Тимофеич неумолим. Сдвинув на затылок белую парусиновую фуражку (очевидно, экспедиторы всего мира носят белые парусиновые фуражки), он оборачивается к просителям и энергично рубит рукою воздух.
— Ну, что ты от меня хочешь? — говорит Тимофеич, ни к кому конкретно не обращаясь, подразумевая под местоимением «ты» всю многоликую массу пассажиров. — Ты же видишь — у меня груза, мне же завоз продуктов питания надо сделать. Ты на меня верхом норовишь сесть, а я же сам летать не умею. Правильно ведь?
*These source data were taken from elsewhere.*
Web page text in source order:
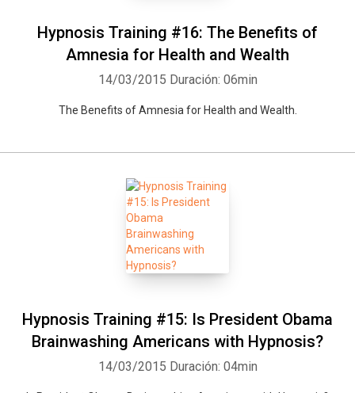
Hypnosis Training #16: The Benefits of
Amnesia for Health and Wealth
14/03/2015 Duración: 06min
The Benefits of Amnesia for Health and Wealth.
Hypnosis Training #15: Is President Obama
Brainwashing Americans with Hypnosis?
14/03/2015 Duración: 04min

Многоликий «ты» снова поднимает шум, достает бумаги, справки, но Тимофеич молча и величественно отстраняет их, отворачивается и идет дальше по полю аэродрома. Просители, роняя документы и бумаги, бегут за ним.
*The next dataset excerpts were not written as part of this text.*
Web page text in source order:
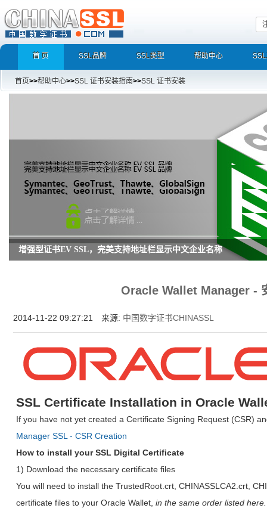
首 页 SSL品牌 SSL类型 帮助中心
首页>>帮助中心>>SSL 证书安装指南>>SSL 证书安装
增强型证书EV SSL，完美支持地址栏显示中文企业名称
Oracle Wallet Manager -
2014-11-22 09:27:21 来源: 中国数字证书CHINASSL
SSL Certificate Installation in Oracle
If you have not yet created a Certificate Signing Request (CSR)
Manager SSL - CSR Creation
How to install your SSL Digital Certificate
1) Download the necessary certificate files
You will need to install the TrustedRoot.crt, CHINASSLCA2.crt,
certificate files to your Oracle Wallet,in the same order listed here.
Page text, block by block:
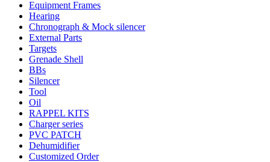
Equipment Frames
Hearing
Chronograph & Mock silencer
External Parts
Targets
Grenade Shell
BBs
Silencer
Tool
Oil
RAPPEL KITS
Charger series
PVC PATCH
Dehumidifier
Customized Order
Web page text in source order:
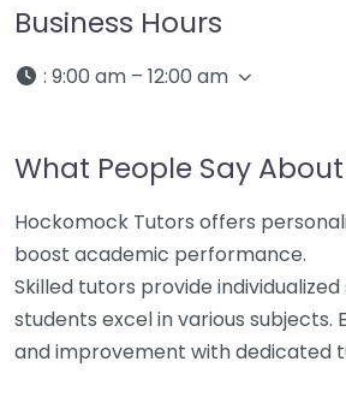
Business Hours
: 9:00 am – 12:00 am
What People Say About
Hockomock Tutors offers
boost academic performance.
Skilled tutors provide
students excel in various subjects.
and improvement with dedicated
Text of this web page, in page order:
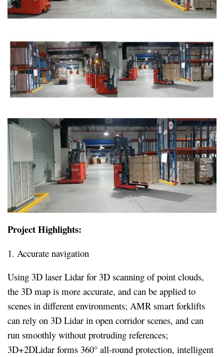
Project Highlights:
1. Accurate navigation
Using 3D laser Lidar for 3D scanning of point clouds,
the 3D map is more accurate, and can be applied to
scenes in different environments; AMR smart forklifts
can rely on 3D Lidar in open corridor scenes, and can
run smoothly without protruding references;
3D+2DLidar forms 360° all-round protection, intelligent

Тимофеичу приходится трудно. За дни нелетной погоды, которых здесь бывает из десяти семь, в аэропорту скапливается столько грузов и пассажиров, что решить, кого отправить первым, кого задержать, очень трудно. Единственно бесспорной является очередность отправки продуктов. Когда нужно послать в какую-нибудь далекую разведочную партию лишний ящик фруктовых консервов, Размолодин бесцеремонно высаживает из самолета даже самое высокое начальство. А если начальство начинает роптать, Тимофеич назидательно поучает:
— Вот ты приедешь, дашь указание, а чтобы это указание выполнить, надо не только высокое сознание иметь. Надо, чтобы народ покушал вкусно. Тогда и работать будет лучше. Посему слазь, и поедут вместо тебя фрукты.
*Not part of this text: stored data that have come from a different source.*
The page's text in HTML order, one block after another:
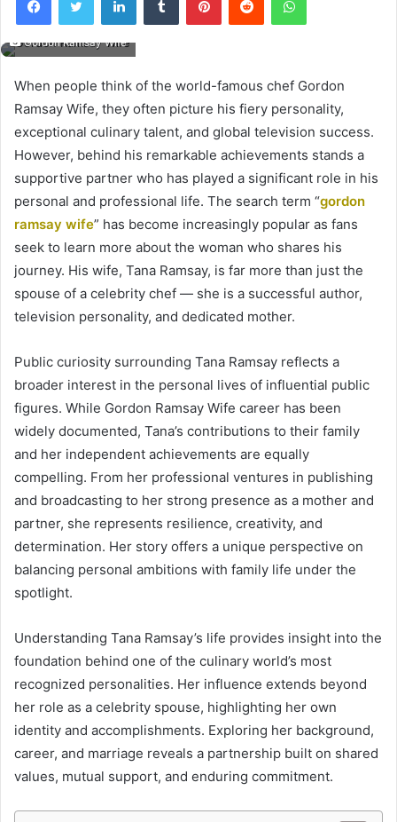
Gordon Ramsay Wife
When people think of the world-famous chef Gordon
Ramsay Wife, they often picture his fiery personality,
exceptional culinary talent, and global television success.
However, behind his remarkable achievements stands a
supportive partner who has played a significant role in his
personal and professional life. The search term “gordon
ramsay wife” has become increasingly popular as fans
seek to learn more about the woman who shares his
journey. His wife, Tana Ramsay, is far more than just the
spouse of a celebrity chef — she is a successful author,
television personality, and dedicated mother.
Public curiosity surrounding Tana Ramsay reflects a
broader interest in the personal lives of influential public
figures. While Gordon Ramsay Wife career has been
widely documented, Tana’s contributions to their family
and her independent achievements are equally
compelling. From her professional ventures in publishing
and broadcasting to her strong presence as a mother and
partner, she represents resilience, creativity, and
determination. Her story offers a unique perspective on
balancing personal ambitions with family life under the
spotlight.
Understanding Tana Ramsay’s life provides insight into the
foundation behind one of the culinary world’s most
recognized personalities. Her influence extends beyond
her role as a celebrity spouse, highlighting her own
identity and accomplishments. Exploring her background,
career, and marriage reveals a partnership built on shared
values, mutual support, and enduring commitment.

Размолодин был из старых сибирских старателей. В молодости, как он рассказывал мне, ходил по Лене, по Вилюю с «правильными» ребятами, «мыл золотишко», «баловался большой деньгой». Сгубила Тимофеича как старателя общественная работа. Выбрали его как-то в профсоюзный комитет прииска. Вкусил таежный бродяга, привыкший жить бирюком, думать только о себе, радость быть общественным человеком, бросил старательское ремесло.
— С тех пор вот и пошел по советской линии, — улыбаясь, говорил Иван Тимофеевич.
От старательских лет осталась в характере Тимофеича одна черта, за которую начальство души в нем не чаяло. Тимофеич никогда ничего не просил, ни на кого не жаловался. Он все умел делать сам, всегда самостоятельно улаживал любые конфликты.